Прямо перед глазами ровными, набегающими волнами лежали снеговые скалы, и издалека неслись водяные перепевы. Очнувшаяся Лялька смотрела и слушала, спиной ощущая живое струение каменной стены. Внутренняя ее нить словно текла через гостью странного мира, и было поэтому понятно, куда идти.
Постепенно стали возвращаться мысли. Некоторые из них тащили на веревке упирающуюся память: это было неприятно, и болезненно, и печально. Стали вспоминаться земляные коридоры и то, что случилось раньше, давным-давно, в тридевятом царстве. Вдруг она отчетливо вспомнила, что там когда-то случился Емеля.
Степа глядел на нее пристально. Он проснулся и сидел возле, опустив руки и полуоткрыв рот. Не было сомнения, что он тоже думал о Емеле и терзался. Боже мой, как они могли позабыть о том, что их когда-то было трое!
- Что это за место? Где же его искать? Куда он мог деться? – проговорил он торжественно и горестно, будто участвовал в домашнем спектакле по одной из Шекспировских пьес.
- Степка, ну что ты, право, раскис, – сказала она нарочито бодро. – Мы его обязательно отыщем. Он где-нибудь здесь ходит. Ведь там, ну, в коконе этом… там его, кажется, не было…
- Пойдем, – братец вскочил, встряхнулся. – Вот опять вода журчит! Нам туда.
- Да, пойдем поскорее к воде, – согласилась Лялька. – А то пить хочется, сил нет… И есть… Сейчас бы хлеба кусочек…
Степка молча застегивал куртку.
- Эй, ты что, не слышишь? Я мечтаю о куске хлеба!

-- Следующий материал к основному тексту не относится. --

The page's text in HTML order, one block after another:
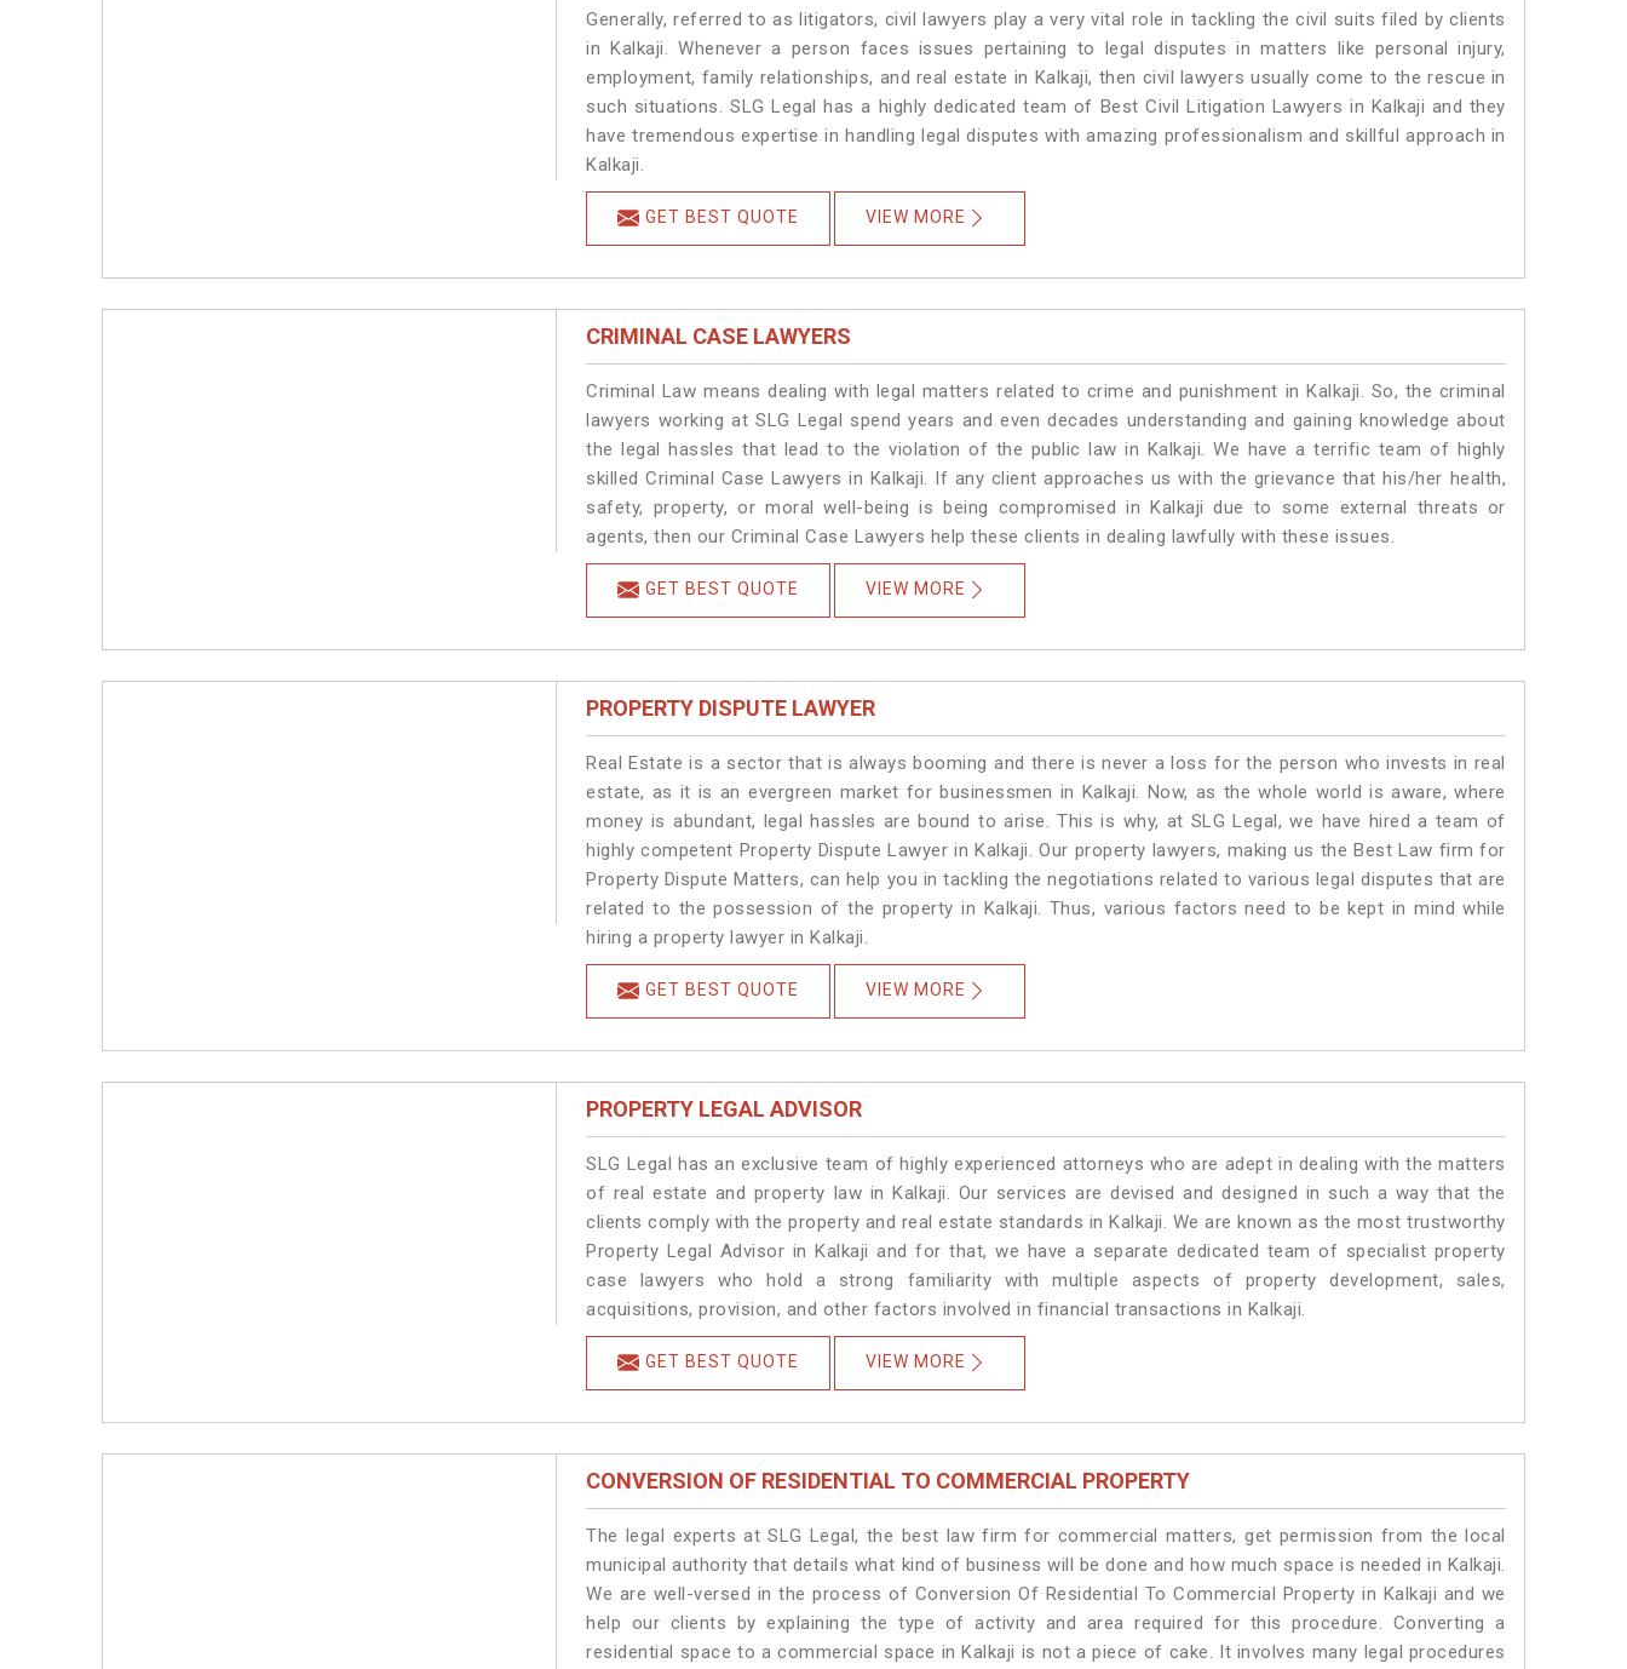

- Я не голоден почему-то, – ответил братец, прикусывая губу, хмуро взглядывая на нее. Этот разбойничий взгляд она знала с незапамятных времен.
- Ты набедокурил, я вижу. Признавайся, в чем дело, ну?

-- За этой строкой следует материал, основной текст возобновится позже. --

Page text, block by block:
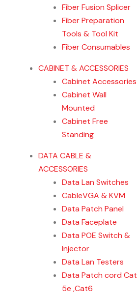
Fiber Fusion Splicer
Fiber Preparation
Tools & Tool Kit
Fiber Consumables
CABINET & ACCESSORIES
Cabinet Accessories
Cabinet Wall
Mounted
Cabinet Free
Standing
DATA CABLE &
ACCESSORIES
Data Lan Switches
CableVGA & KVM
Data Patch Panel
Data Faceplate
Data POE Switch &
Injector
Data Lan Testers
Data Patch cord Cat
5e ,Cat6
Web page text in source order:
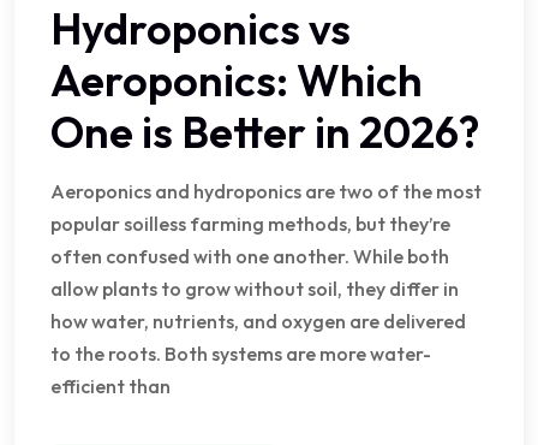
Hydroponics vs
Aeroponics: Which
One is Better in 2026?
Aeroponics and hydroponics are two of the most
popular soilless farming methods, but they’re
often confused with one another. While both
allow plants to grow without soil, they differ in
how water, nutrients, and oxygen are delivered
to the roots. Both systems are more water-
efficient than
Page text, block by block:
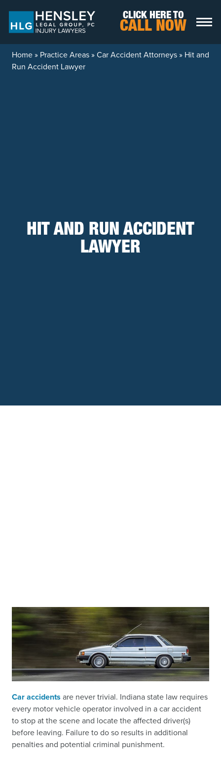
CLICK HERE TO
CALL NOW
Home» Practice Areas»Car Accident Attorneys» Hit and
Run Accident Lawyer
HIT AND RUN ACCIDENT
LAWYER
Car accidents are never trivial. Indiana state law requires
every motor vehicle operator involved in a car accident
to stop at the scene and locate the affected driver(s)
before leaving. Failure to do so results in additional
penalties and potential criminal punishment.
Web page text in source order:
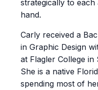
strategically to
hand.
Carly received a
in Graphic Design
at Flagler College in
She is a native
spending most of
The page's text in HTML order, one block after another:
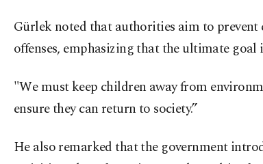
Gürlek noted that authorities aim to
offenses, emphasizing that the ultimate
"We must keep children away from
ensure they can return to society.”
He also remarked that the government
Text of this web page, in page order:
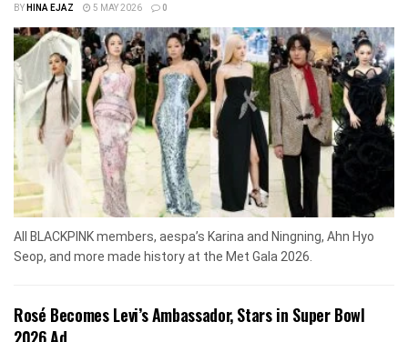
BYHINA EJAZ 5 MAY 2026 0
All BLACKPINK members, aespa’s Karina and Ningning, Ahn Hyo
Seop, and more made history at the Met Gala 2026.
Rosé Becomes Levi’s Ambassador, Stars in Super Bowl
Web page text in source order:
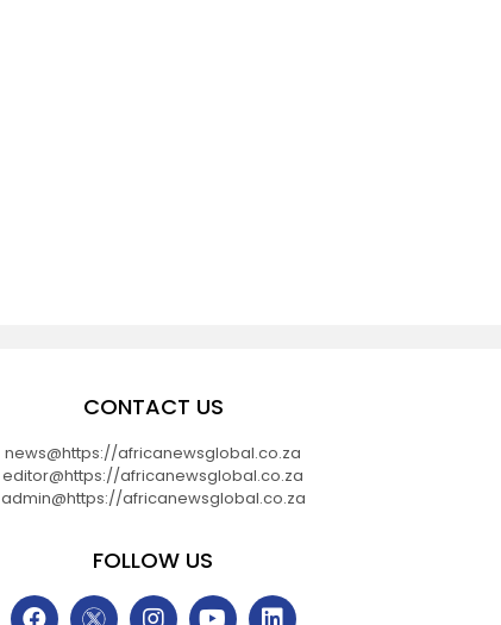
CONTACT US
news@https://africanewsglobal.co.za
editor@https://africanewsglobal.co.za
admin@https://africanewsglobal.co.za
FOLLOW US

- Я… Я не знаю, – он покаянно шмыгнул носом. – Когда мы засыпали, я будто себя потерял от усталости… И съел его зачем-то.

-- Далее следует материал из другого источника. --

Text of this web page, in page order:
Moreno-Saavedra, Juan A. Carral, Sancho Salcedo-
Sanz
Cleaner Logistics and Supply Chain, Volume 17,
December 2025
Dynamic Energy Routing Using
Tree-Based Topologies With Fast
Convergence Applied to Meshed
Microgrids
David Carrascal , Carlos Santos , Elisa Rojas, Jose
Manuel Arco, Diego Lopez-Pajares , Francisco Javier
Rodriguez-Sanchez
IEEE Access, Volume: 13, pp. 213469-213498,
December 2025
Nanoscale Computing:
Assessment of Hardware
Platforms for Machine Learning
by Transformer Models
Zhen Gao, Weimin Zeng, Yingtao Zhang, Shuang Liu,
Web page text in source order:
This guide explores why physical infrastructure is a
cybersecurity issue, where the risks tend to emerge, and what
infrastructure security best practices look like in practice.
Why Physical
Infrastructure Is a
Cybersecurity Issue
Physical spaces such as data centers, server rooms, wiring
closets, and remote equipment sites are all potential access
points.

- Кого? Здесь и съесть-то нечего, оболтус! Тебе приснилось.
- А помнишь, зернышко упало со зверя, а я подобрал…
- И ты его – съел? – Лялька всплеснула руками, слов у нее не было. – Да ты… Ты… Ты еще в детстве тянул в рот что ни попадя! Мама, бывало…
- Я его проглотил, – быстро сказал он, перебивая. – Я не знаю, зачем я это сделал, честно.
Но Емелю надо было разыскивать, и звучание воды звало, так что пришлось забыть о гранатовом зернышке и о глупой Степкиной выходке, подхватить мешок с Одигитрией и брести вперед.
И двинулись они в путь через белые камни, сквозь изнутри снеговым светом горящие скалы, в которых бились-разматывались нити, указывающие, куда идти. Звали Емелю, глядели по сторонам, утешали друг друга, но вдруг и эха не стало: не было никакого ответа, ни зова, ни звука, только мерное, нездешнее водяное дыхание.